Proof complexity is fundamentally connected both to major open questions of computational complexity theory and to practical properties of automated theorem provers and reasoning systems. Moreover, new connections between proof complexity and circuit complexity have been uncovered, and the interplay between these two areas has become quite rich. In addition, concepts and techniques in proof complexity have borrowed from and contributed to several other areas of computer science, including: crytography, automated reasoning and AI, complexity of search classes within NP, the analysis of heuristics and algorithms for NP-hard problems, and bounded arithmetic.
Moreover in the last ten years, enormous progress has been made in proof complexity, with many open problems resolved, and many promising directions to attack other problems. For example, recent work (that we will cover) uses proof complexity to achieve breakthrough lower bounds on locally decodable codes, as well as the development of algorithms for a variety of distributional learning problems through the ``Sum-of-Squares'' paradigm.

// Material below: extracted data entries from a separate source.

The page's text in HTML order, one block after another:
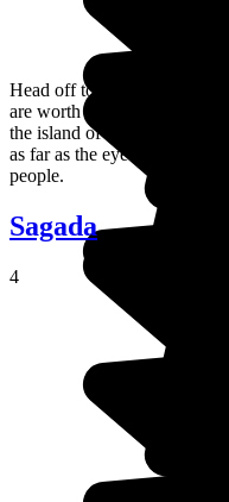
Head off to explore Cebu
are worth the trip all on their
the island of Cebu itself than
as far as the eye can see,
people.
Sagada
4
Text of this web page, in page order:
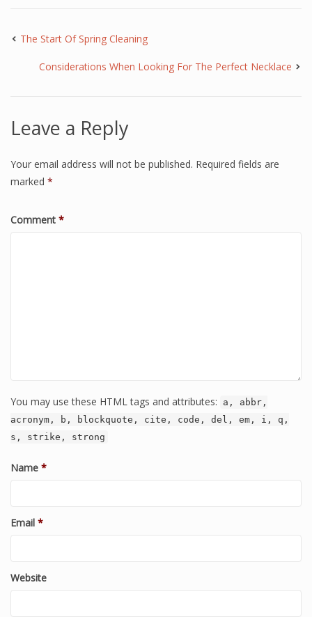
The Start Of Spring Cleaning
Considerations When Looking For The Perfect Necklace
Leave a Reply
Your email address will not be published. Required fields are
marked *
Comment *
You may use these HTML tags and attributes:
a, abbr,
acronym, b, blockquote, cite, code, del, em, i, q,
s, strike, strong
Name *
Email *
Website
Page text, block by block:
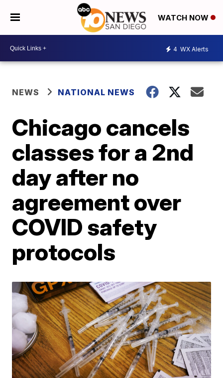
WATCH NOW
4 WX Alerts
NEWS NATIONAL NEWS
Chicago cancels
classes for a 2nd
day after no
agreement over
COVID safety
protocols
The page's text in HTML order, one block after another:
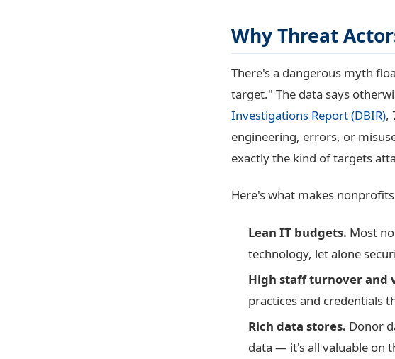
Why Threat
There's a dangerous myth
target." The data says
Investigations Report (DBIR),
engineering, errors, or
exactly the kind of targets
Here's what makes
Lean IT budgets. Most
technology, let alone
High staff turnover and
practices and credentials
Rich data stores. Donor
data — it's all valuable on
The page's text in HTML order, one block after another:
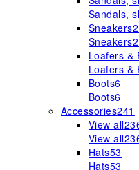
Sandals,
Sneakers
Sneakers
Loafers &
Loafers &
Boots6
Boots6
Accessories241
View all
View all
Hats53
Hats53
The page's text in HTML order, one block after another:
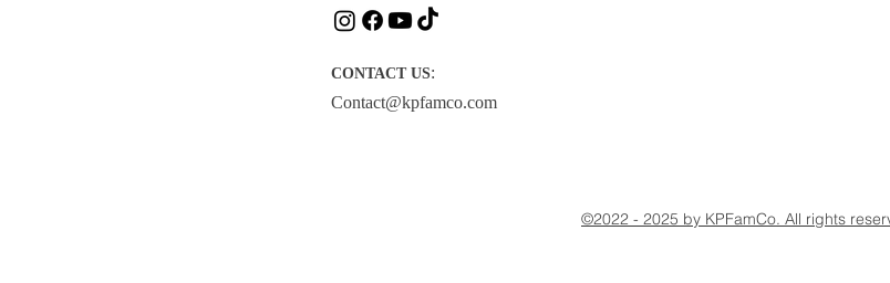
CONTACT US:
Contact@kpfamco.com
©2022 - 2025 by KPFamCo. All rights
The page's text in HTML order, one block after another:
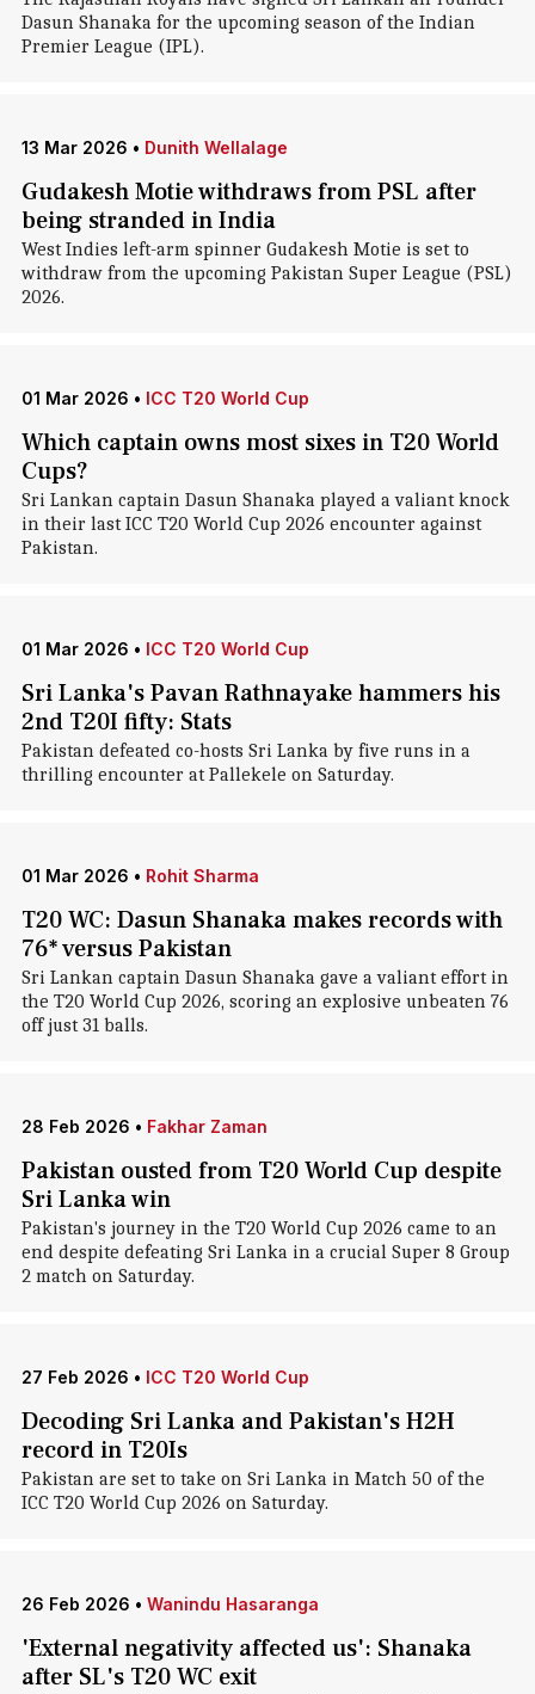
Dasun Shanaka for the upcoming season of the Indian
Premier League (IPL).
13 Mar 2026 • Dunith Wellalage
Gudakesh Motie withdraws from PSL after
being stranded in India
West Indies left-arm spinner Gudakesh Motie is set to
withdraw from the upcoming Pakistan Super League (PSL)
2026.
01 Mar 2026 • ICC T20 World Cup
Which captain owns most sixes in T20 World
Cups?
Sri Lankan captain Dasun Shanaka played a valiant knock
in their last ICC T20 World Cup 2026 encounter against
Pakistan.
01 Mar 2026 • ICC T20 World Cup
Sri Lanka's Pavan Rathnayake hammers his
2nd T20I fifty: Stats
Pakistan defeated co-hosts Sri Lanka by five runs in a
thrilling encounter at Pallekele on Saturday.
01 Mar 2026 • Rohit Sharma
T20 WC: Dasun Shanaka makes records with
76* versus Pakistan
Sri Lankan captain Dasun Shanaka gave a valiant effort in
the T20 World Cup 2026, scoring an explosive unbeaten 76
off just 31 balls.
28 Feb 2026 • Fakhar Zaman
Pakistan ousted from T20 World Cup despite
Sri Lanka win
Pakistan's journey in the T20 World Cup 2026 came to an
end despite defeating Sri Lanka in a crucial Super 8 Group
2 match on Saturday.
27 Feb 2026 • ICC T20 World Cup
Decoding Sri Lanka and Pakistan's H2H
record in T20Is
Pakistan are set to take on Sri Lanka in Match 50 of the
ICC T20 World Cup 2026 on Saturday.
26 Feb 2026 • Wanindu Hasaranga
'External negativity affected us': Shanaka
after SL's T20 WC exit
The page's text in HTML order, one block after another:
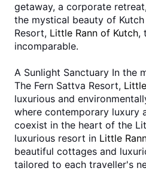
getaway, a corporate
the mystical beauty of
Resort, Little Rann of Kutch,
incomparable.
A Sunlight Sanctuary In the
The Fern Sattva Resort,
luxurious and
where contemporary luxury
coexist in the heart of the
luxurious resort in Little
beautiful cottages and
tailored to each traveller's
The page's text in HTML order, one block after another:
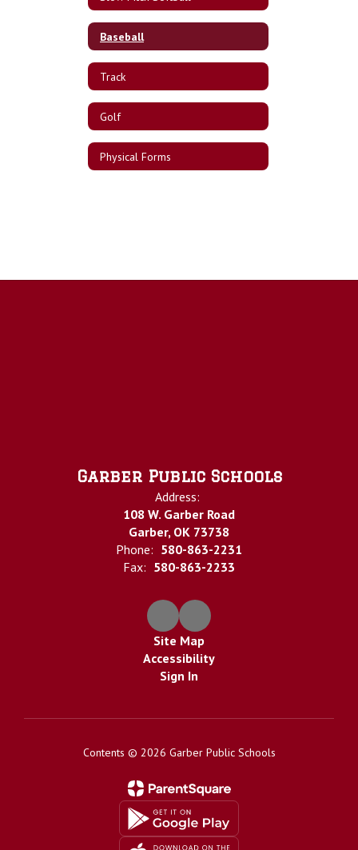
Baseball
Track
Golf
Physical Forms
Garber Public Schools
Address:
108 W. Garber Road
Garber, OK 73738
Phone: 580-863-2231
Fax: 580-863-2233
Site Map
Accessibility
Sign In
Contents © 2026 Garber Public Schools
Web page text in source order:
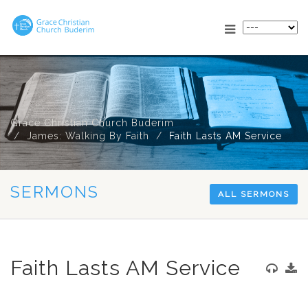
Grace Christian Church Buderim
James: Walking By Faith
Faith Lasts AM Service
SERMONS ALL SERMONS
Faith Lasts AM Service
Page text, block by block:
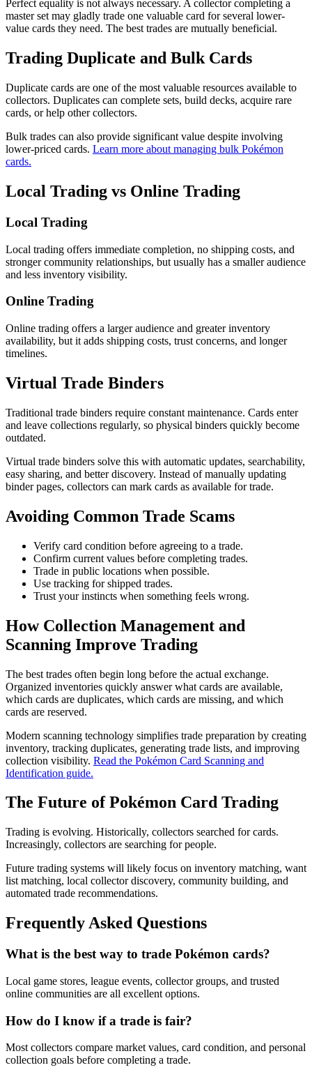
Perfect equality is not always necessary. A collector completing a
master set may gladly trade one valuable card for several lower-
value cards they need. The best trades are mutually beneficial.
Trading Duplicate and Bulk Cards
Duplicate cards are one of the most valuable resources available to
collectors. Duplicates can complete sets, build decks, acquire rare
cards, or help other collectors.
Bulk trades can also provide significant value despite involving
lower-priced cards. Learn more about managing bulk Pokémon
cards.
Local Trading vs Online Trading
Local Trading
Local trading offers immediate completion, no shipping costs, and
stronger community relationships, but usually has a smaller audience
and less inventory visibility.
Online Trading
Online trading offers a larger audience and greater inventory
availability, but it adds shipping costs, trust concerns, and longer
timelines.
Virtual Trade Binders
Traditional trade binders require constant maintenance. Cards enter
and leave collections regularly, so physical binders quickly become
outdated.
Virtual trade binders solve this with automatic updates, searchability,
easy sharing, and better discovery. Instead of manually updating
binder pages, collectors can mark cards as available for trade.
Avoiding Common Trade Scams
Verify card condition before agreeing to a trade.
Confirm current values before completing trades.
Trade in public locations when possible.
Use tracking for shipped trades.
Trust your instincts when something feels wrong.
How Collection Management and
Scanning Improve Trading
The best trades often begin long before the actual exchange.
Organized inventories quickly answer what cards are available,
which cards are duplicates, which cards are missing, and which
cards are reserved.
Modern scanning technology simplifies trade preparation by creating
inventory, tracking duplicates, generating trade lists, and improving
collection visibility. Read the Pokémon Card Scanning and
Identification guide.
The Future of Pokémon Card Trading
Trading is evolving. Historically, collectors searched for cards.
Increasingly, collectors are searching for people.
Future trading systems will likely focus on inventory matching, want
list matching, local collector discovery, community building, and
automated trade recommendations.
Frequently Asked Questions
What is the best way to trade Pokémon cards?
Local game stores, league events, collector groups, and trusted
online communities are all excellent options.
How do I know if a trade is fair?
Most collectors compare market values, card condition, and personal
collection goals before completing a trade.

This course is intended to serve as an introduction to modern proof complexity, emphasizing its connections with computational complexity and algorithms in optimization. We will cover the fundamentals of propositional proof complexity, starting with the study of the important proof systems that occur both in theory and practice. We will survey state-of-the-art lower bound techniques in proof complexity for a variety of proof systems, including algebraic and semi-algebraic systems. We will show how these proof systems are fundamentally tied to many areas, and will spend a significant portion of the course discussing exciting recent applications of both upper and lower bounds in proof complexity to other areas. A variety of open problems will be presented throughout the class.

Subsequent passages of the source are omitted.